### [EXERCISE MATERIAL]
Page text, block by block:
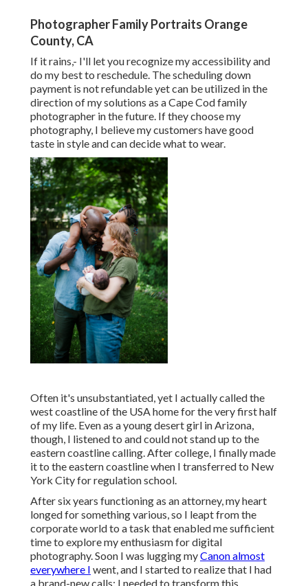
Photographer Family Portraits Orange
County, CA
If it rains,- I'll let you recognize my accessibility and
do my best to reschedule. The scheduling down
payment is not refundable yet can be utilized in the
direction of my solutions as a Cape Cod family
photographer in the future. If they choose my
photography, I believe my customers have good
taste in style and can decide what to wear.
Often it's unsubstantiated, yet I actually called the
west coastline of the USA home for the very first half
of my life. Even as a young desert girl in Arizona,
though, I listened to and could not stand up to the
eastern coastline calling. After college, I finally made
it to the eastern coastline when I transferred to New
York City for regulation school.
After six years functioning as an attorney, my heart
longed for something various, so I leapt from the
corporate world to a task that enabled me sufficient
time to explore my enthusiasm for digital
photography. Soon I was lugging myCanon almost
everywhere I went, and I started to realize that I had
a brand-new calls: I needed to transform this
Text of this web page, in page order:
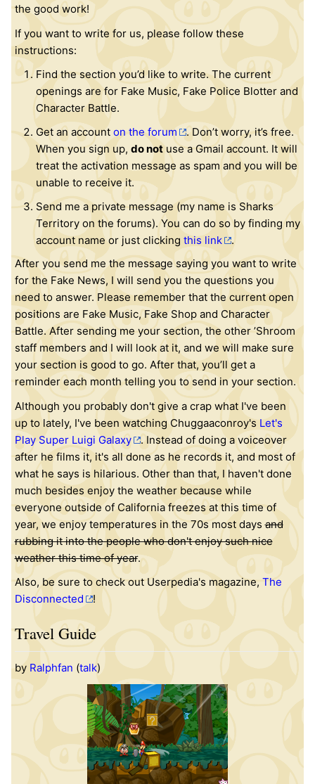
the good work!
If you want to write for us, please follow these
instructions:
Find the section you’d like to write. The current
openings are for Fake Music, Fake Police Blotter and
Character Battle.
Get an account on the forum
. Don’t worry, it’s free.
When you sign up, do notuse a Gmail account. It will
treat the activation message as spam and you will be
unable to receive it.
Send me a private message (my name is Sharks
Territory on the forums). You can do so by finding my
account name or just clicking this link
.
After you send me the message saying you want to write
for the Fake News, I will send you the questions you
need to answer. Please remember that the current open
positions are Fake Music, Fake Shop and Character
Battle. After sending me your section, the other ’Shroom
staff members and I will look at it, and we will make sure
your section is good to go. After that, you’ll get a
reminder each month telling you to send in your section.
Although you probably don't give a crap what I've been
up to lately, I've been watching Chuggaaconroy's Let's
Play Super Luigi Galaxy
. Instead of doing a voiceover
after he films it, it's all done as he records it, and most of
what he says is hilarious. Other than that, I haven't done
much besides enjoy the weather because while
everyone outside of California freezes at this time of
year, we enjoy temperatures in the 70s most daysand
rubbing it into the people who don't enjoy such nice
weather this time of year.
Also, be sure to check out Userpedia's magazine, The
Disconnected
!
Travel Guide
by Ralphfan (talk)
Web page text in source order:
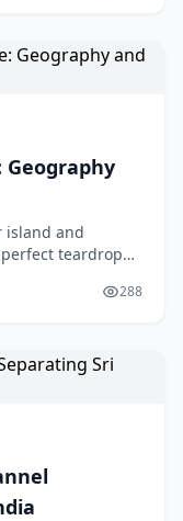
Geography
island and
teardrop
story e
288
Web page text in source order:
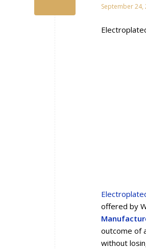
September 24,
offered by
outcome of
without
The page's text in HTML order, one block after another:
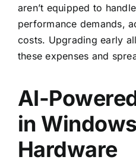
aren’t equipped to
performance demands,
costs. Upgrading early
these expenses and
AI-
in
Hardware
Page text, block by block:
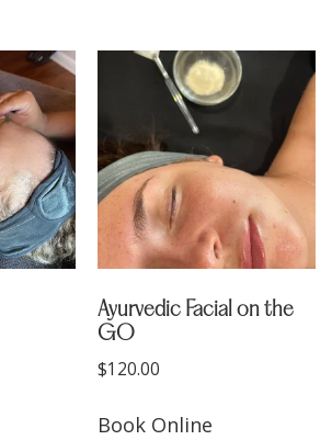
Ayurvedic Facial on the
GO
$120.00
Book Online
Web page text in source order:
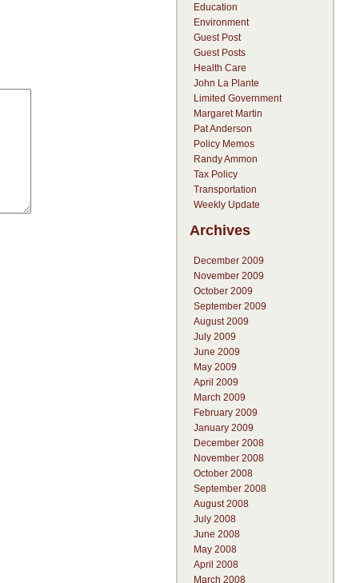
Education
Environment
Guest Post
Guest Posts
Health Care
John La Plante
Limited Government
Margaret Martin
Pat Anderson
Policy Memos
Randy Ammon
Tax Policy
Transportation
Weekly Update
Archives
December 2009
November 2009
October 2009
September 2009
August 2009
July 2009
June 2009
May 2009
April 2009
March 2009
February 2009
January 2009
December 2008
November 2008
October 2008
September 2008
August 2008
July 2008
June 2008
May 2008
April 2008
March 2008
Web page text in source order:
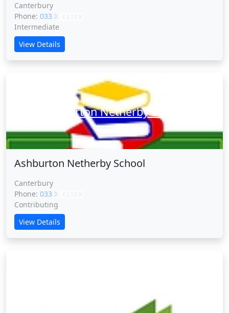
Canterbury
Phone: 033 XXXXX
Intermediate
View Details
Ashburton Netherby School
Ashburton Netherby School
Canterbury
Phone: 033 XXXXX
Contributing
View Details
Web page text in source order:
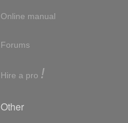
Online manual
Forums
Hire a pro !
Other
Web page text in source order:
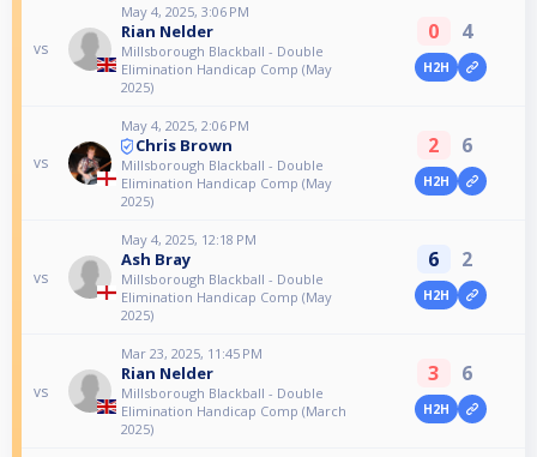
vs
May 4, 2025, 3:06 PM
Rian Nelder
Millsborough Blackball - Double
Elimination Handicap Comp (May
2025)
0 4
H2H
vs
May 4, 2025, 2:06 PM
Chris Brown
Millsborough Blackball - Double
Elimination Handicap Comp (May
2025)
2 6
H2H
vs
May 4, 2025, 12:18 PM
Ash Bray
Millsborough Blackball - Double
Elimination Handicap Comp (May
2025)
6 2
H2H
vs
Mar 23, 2025, 11:45 PM
Rian Nelder
Millsborough Blackball - Double
Elimination Handicap Comp (March
2025)
3 6
H2H
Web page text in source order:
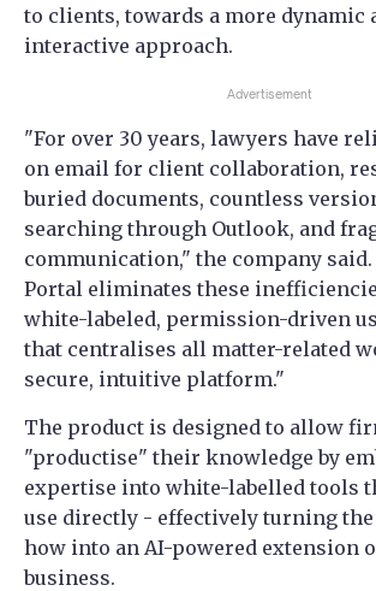
to clients, towards a more dynamic
interactive approach.
Advertisement
"For over 30 years, lawyers have
on email for client collaboration,
buried documents, countless
searching through Outlook, and
communication," the company
Portal eliminates these
white-labeled, permission-driven
that centralises all matter-related
secure, intuitive platform."
The product is designed to allow
"productise" their knowledge by
expertise into white-labelled tools
use directly - effectively turning
how into an AI-powered extension
business.
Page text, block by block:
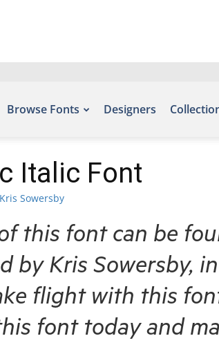
Browse Fonts Designers
Italic Font
Kris Sowersby
this font can be
by Kris Sowersby,
flight with this
font today and
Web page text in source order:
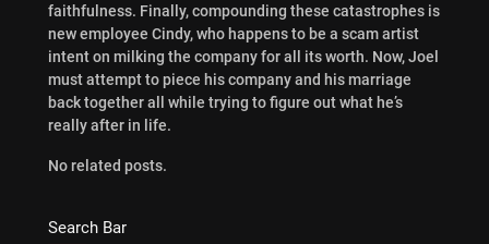
faithfulness. Finally, compounding these catastrophes is
new employee Cindy, who happens to be a scam artist
intent on milking the company for all its worth. Now, Joel
must attempt to piece his company and his marriage
back together all while trying to figure out what he’s
really after in life.
No related posts.
Search Bar
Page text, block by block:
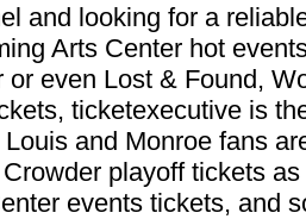
and looking for a
Arts Center hot
or even Lost & Found,
ticketexecutive is
and Monroe fans
playoff tickets
events tickets, and
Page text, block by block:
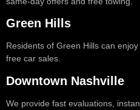
Green Hills
Residents of Green Hills can
free car sales.
Downtown Nashville
We provide fast evaluations,
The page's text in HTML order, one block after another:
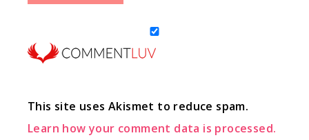
This site uses Akismet to reduce spam.
Learn how your comment data is processed.
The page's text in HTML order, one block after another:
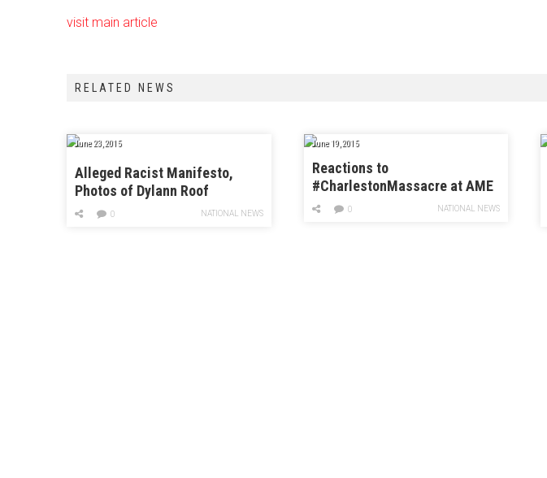
visit main article
RELATED NEWS
June 23, 2015
Alleged Racist Manifesto,
Photos of Dylann Roof
Surfaces
NATIONAL NEWS
0
June 19, 2015
Reactions to
#CharlestonMassacre at AME
Church
NATIONAL NEWS
0
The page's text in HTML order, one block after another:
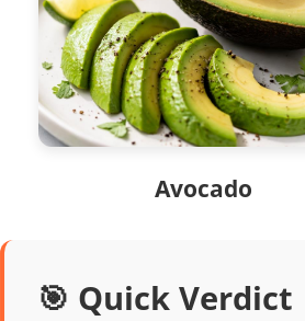
Avocado
🎯 Quick Verdict
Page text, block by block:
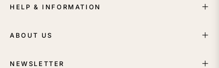
HELP & INFORMATION
ABOUT US
NEWSLETTER
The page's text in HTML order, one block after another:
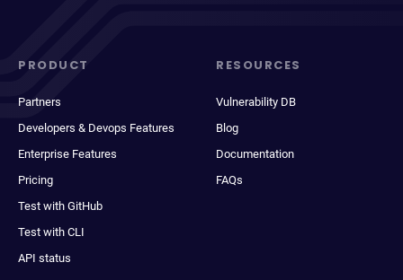
PRODUCT
Partners
Developers & Devops Features
Enterprise Features
Pricing
Test with GitHub
Test with CLI
API status
RESOURCES
Vulnerability DB
Blog
Documentation
FAQs
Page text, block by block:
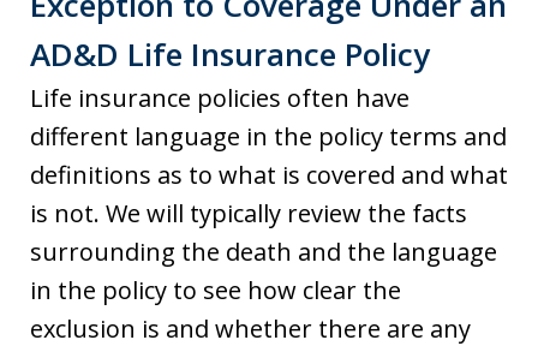
AD&D Life Insurance Policy
Life insurance policies often have
different language in the policy terms and
definitions as to what is covered and what
is not. We will typically review the facts
surrounding the death and the language
in the policy to see how clear the
exclusion is and whether there are any
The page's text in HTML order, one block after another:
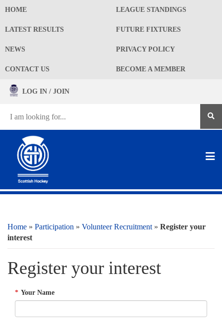
HOME LEAGUE STANDINGS
LATEST RESULTS FUTURE FIXTURES
NEWS PRIVACY POLICY
CONTACT US BECOME A MEMBER
LOG IN / JOIN
Home » Participation » Volunteer Recruitment » Register your
interest
Register your interest
Your Name
*
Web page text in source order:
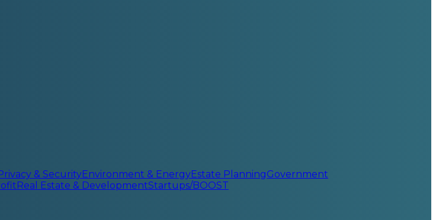
& SecurityEnvironment & EnergyEstate PlanningGovernment
Real Estate & DevelopmentStartups/BOOST
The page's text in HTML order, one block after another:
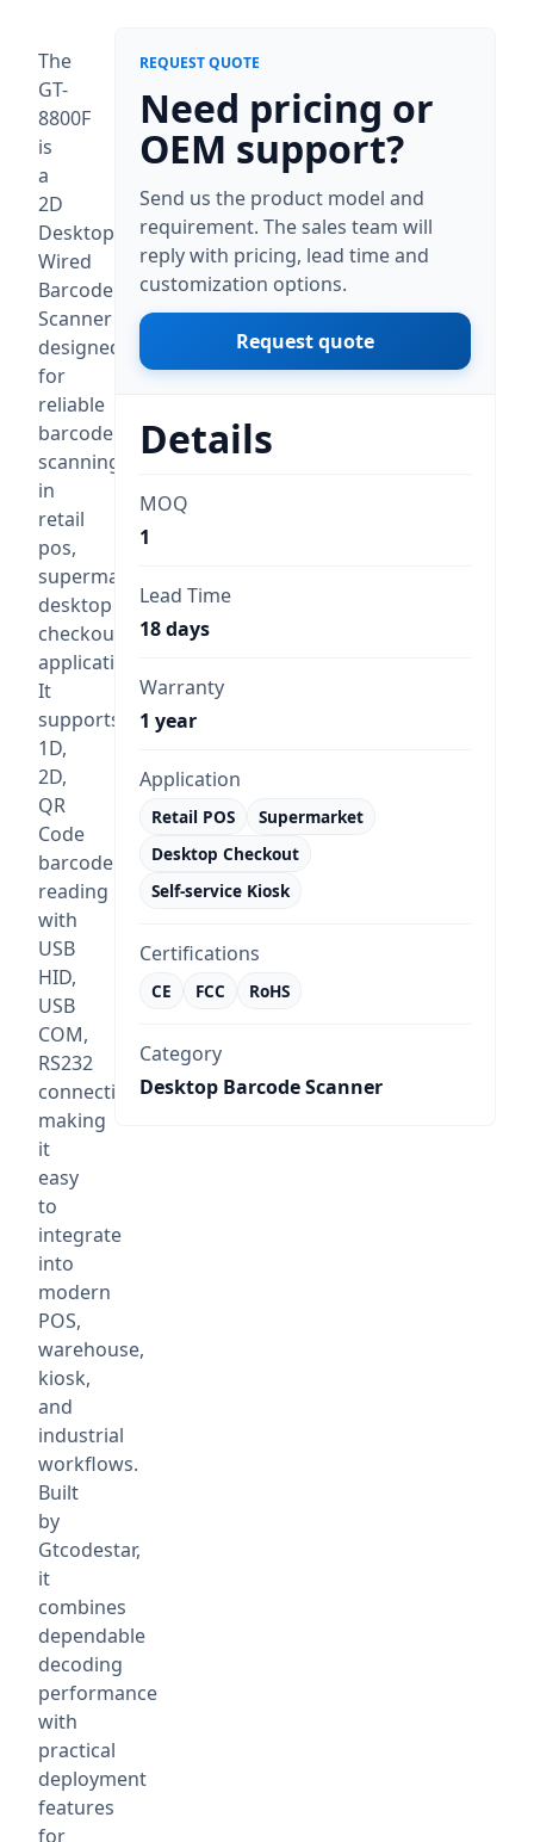
The
GT-
8800F
is
a
2D
Desktop
Wired
Barcode
Scanner
designed
for
reliable
barcode
scanning
in
retail
pos,
supermarket,
desktop
checkout
applications.
It
supports
1D,
2D,
QR
Code
barcode
reading
with
USB
HID,
USB
COM,
RS232
connectivity,
making
it
easy
to
integrate
into
modern
POS,
warehouse,
kiosk,
and
industrial
workflows.
Built
by
Gtcodestar,
it
combines
dependable
decoding
performance
with
practical
deployment
features
for
REQUEST QUOTE
Need pricing or
OEM support?
Send us the product model and
requirement. The sales team will
reply with pricing, lead time and
customization options.
Request quote
Details
MOQ
1
Lead Time
18 days
Warranty
1 year
Application
Retail POS
Supermarket
Desktop Checkout
Self-service Kiosk
Certifications
CE FCC RoHS
Category
Desktop Barcode Scanner
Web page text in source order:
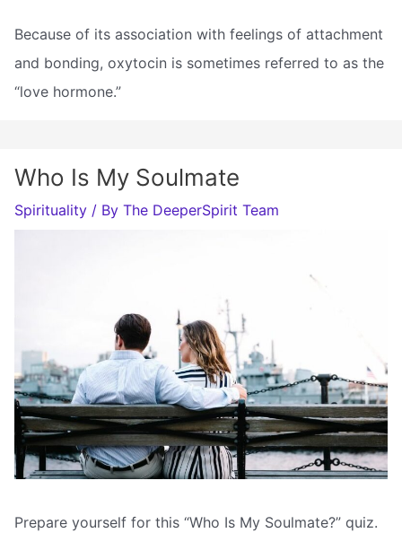
Because of its association with feelings of attachment
and bonding, oxytocin is sometimes referred to as the
“love hormone.”
Who Is My Soulmate
Spirituality / By The DeeperSpirit Team
Prepare yourself for this “Who Is My Soulmate?” quiz.
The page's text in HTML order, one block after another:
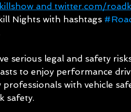
and twitter.com/
Nights with hashtags
serious legal and safety
to enjoy performance
with vehicle
safety.
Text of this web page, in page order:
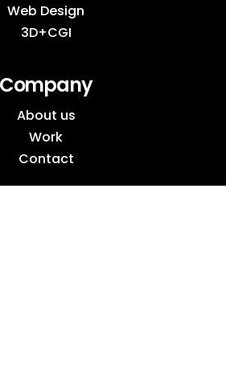
Web Design
3D+CGI
Company
About us
Work
Contact
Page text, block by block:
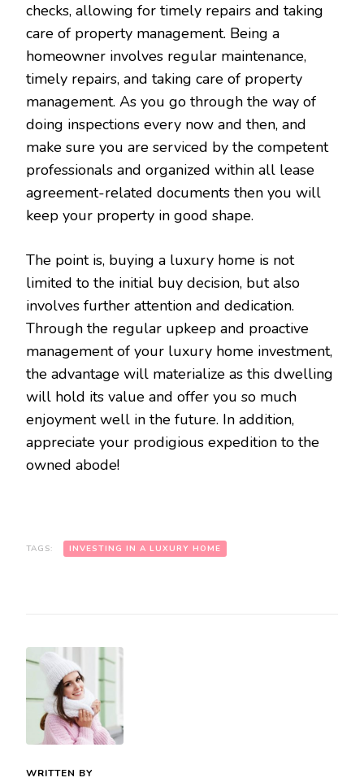
checks, allowing for timely repairs and taking
care of property management. Being a
homeowner involves regular maintenance,
timely repairs, and taking care of property
management. As you go through the way of
doing inspections every now and then, and
make sure you are serviced by the competent
professionals and organized within all lease
agreement-related documents then you will
keep your property in good shape.
The point is, buying a luxury home is not
limited to the initial buy decision, but also
involves further attention and dedication.
Through the regular upkeep and proactive
management of your luxury home investment,
the advantage will materialize as this dwelling
will hold its value and offer you so much
enjoyment well in the future. In addition,
appreciate your prodigious expedition to the
owned abode!
TAGS: INVESTING IN A LUXURY HOME
WRITTEN BY

### [EXERCISE OBJECTIVE]
Retype word for word everything in the listing above from the line that holds "care of property management. Being a" down to the line that holds "professionals and organized within all lease". Keep both end lines and leave out the rest.

### [FINISHED TASK]
care of property management. Being a
homeowner involves regular maintenance,
timely repairs, and taking care of property
management. As you go through the way of
doing inspections every now and then, and
make sure you are serviced by the competent
professionals and organized within all lease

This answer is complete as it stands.